[Required work]: Please copy the records exactly as they appear, with all pictures left out.
Provided records START
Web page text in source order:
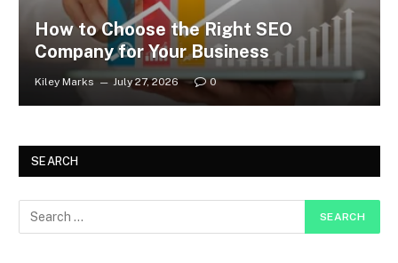
How to Choose the Right SEO
Company for Your Business
Kiley Marks July 27, 2026 0
SEARCH
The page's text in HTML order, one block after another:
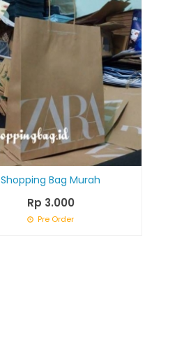
Shopping Bag Murah
Rp 3.000
Pre Order
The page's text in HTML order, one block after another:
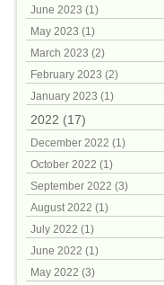
June 2023 (1)
May 2023 (1)
March 2023 (2)
February 2023 (2)
January 2023 (1)
2022 (17)
December 2022 (1)
October 2022 (1)
September 2022 (3)
August 2022 (1)
July 2022 (1)
June 2022 (1)
May 2022 (3)
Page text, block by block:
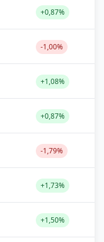
+0,87%
-1,00%
+1,08%
+0,87%
-1,79%
+1,73%
+1,50%
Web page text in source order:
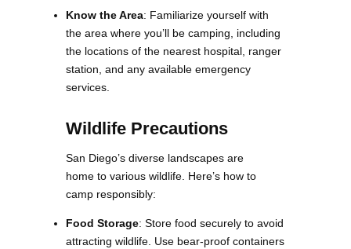
Know the Area: Familiarize yourself with
the area where you’ll be camping, including
the locations of the nearest hospital, ranger
station, and any available emergency
services​​.
Wildlife Precautions
San Diego’s diverse landscapes are
home to various wildlife. Here’s how to
camp responsibly:
Food Storage: Store food securely to avoid
attracting wildlife. Use bear-proof containers
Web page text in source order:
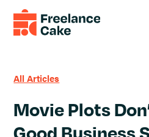
All Articles
Movie Plots
Good Business
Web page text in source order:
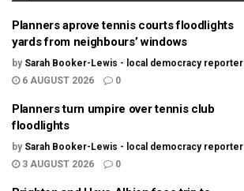
Planners aprove tennis courts floodlights
yards from neighbours’ windows
by Sarah Booker-Lewis - local democracy reporter
6 AUGUST 2026
0
Planners turn umpire over tennis club
floodlights
by Sarah Booker-Lewis - local democracy reporter
3 AUGUST 2026
0
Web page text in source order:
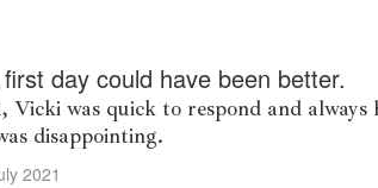
day could have been better.
Vicki was quick to respond and
disappointing.
2021
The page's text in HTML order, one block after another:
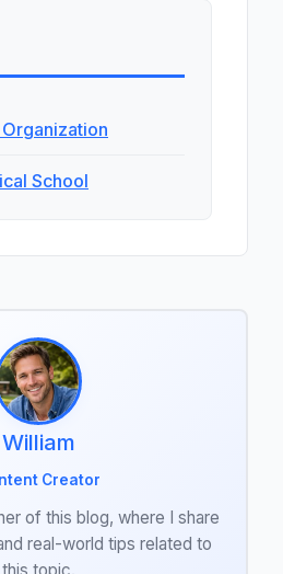
School
William
Creator
of this blog, where I share
real-world tips related to
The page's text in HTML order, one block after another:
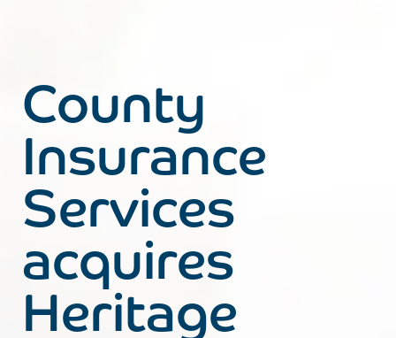
County
Insurance
Services
acquires
Heritage
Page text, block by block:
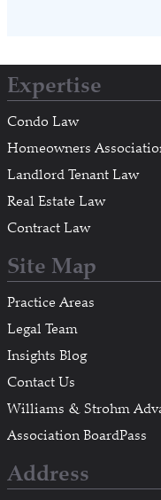
Expertise
Condo Law
Homeowners
Landlord Tenant Law
Real Estate Law
Contract Law
Site Map
Practice Areas
Legal Team
Insights Blog
Contact Us
Williams & Strohm
Association BoardPass
Address
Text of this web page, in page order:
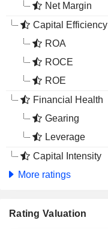
Net Margin
Capital Efficiency
ROA
ROCE
ROE
Financial Health
Gearing
Leverage
Capital Intensity
More ratings
Rating Valuation
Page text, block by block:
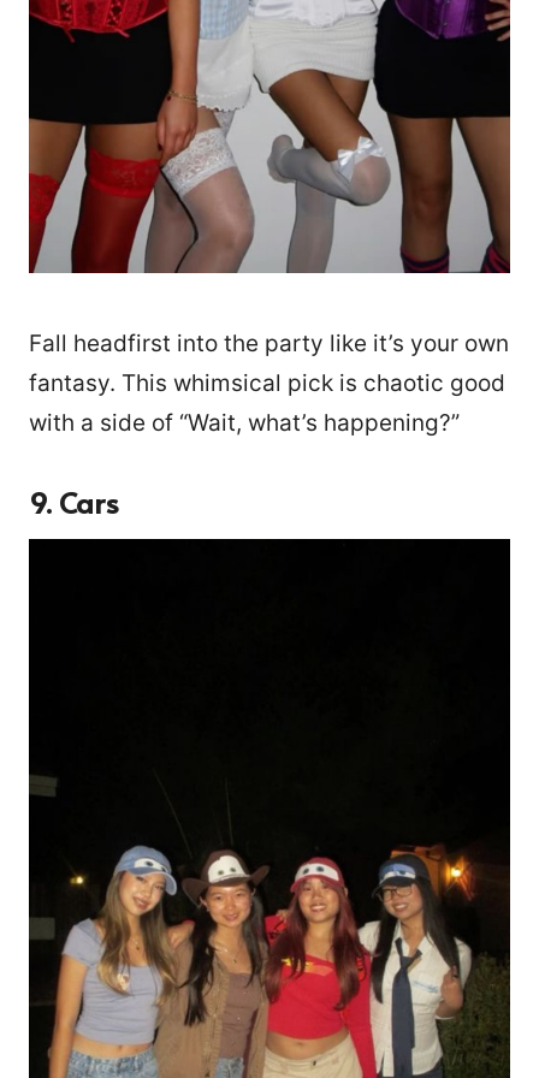
Fall headfirst into the party like it’s your own
fantasy. This whimsical pick is chaotic good
with a side of “Wait, what’s happening?”
9. Cars
Provided records END
[Written solution]:
Web page text in source order:
How to Choose the Right SEO
Company for Your Business
Kiley Marks July 27, 2026 0
SEARCH
The page's text in HTML order, one block after another:
Shopping Bag Murah
Rp 3.000
Pre Order
The page's text in HTML order, one block after another:
June 2023 (1)
May 2023 (1)
March 2023 (2)
February 2023 (2)
January 2023 (1)
2022 (17)
December 2022 (1)
October 2022 (1)
September 2022 (3)
August 2022 (1)
July 2022 (1)
June 2022 (1)
May 2022 (3)
Page text, block by block:
+0,87%
-1,00%
+1,08%
+0,87%
-1,79%
+1,73%
+1,50%
Web page text in source order:
Know the Area: Familiarize yourself with
the area where you’ll be camping, including
the locations of the nearest hospital, ranger
station, and any available emergency
services​​.
Wildlife Precautions
San Diego’s diverse landscapes are
home to various wildlife. Here’s how to
camp responsibly:
Food Storage: Store food securely to avoid
attracting wildlife. Use bear-proof containers
Web page text in source order:
All Articles
Movie Plots
Good Business
Web page text in source order:
Planners aprove tennis courts floodlights
yards from neighbours’ windows
by Sarah Booker-Lewis - local democracy reporter
6 AUGUST 2026
0
Planners turn umpire over tennis club
floodlights
by Sarah Booker-Lewis - local democracy reporter
3 AUGUST 2026
0
Web page text in source order:
day could have been better.
Vicki was quick to respond and
disappointing.
2021
The page's text in HTML order, one block after another:
School
William
Creator
of this blog, where I share
real-world tips related to
The page's text in HTML order, one block after another:
County
Insurance
Services
acquires
Heritage
Page text, block by block:
Expertise
Condo Law
Homeowners
Landlord Tenant Law
Real Estate Law
Contract Law
Site Map
Practice Areas
Legal Team
Insights Blog
Contact Us
Williams & Strohm
Association BoardPass
Address
Text of this web page, in page order:
Net Margin
Capital Efficiency
ROA
ROCE
ROE
Financial Health
Gearing
Leverage
Capital Intensity
More ratings
Rating Valuation
Page text, block by block:
Fall headfirst into the party like it’s your own
fantasy. This whimsical pick is chaotic good
with a side of “Wait, what’s happening?”
9. Cars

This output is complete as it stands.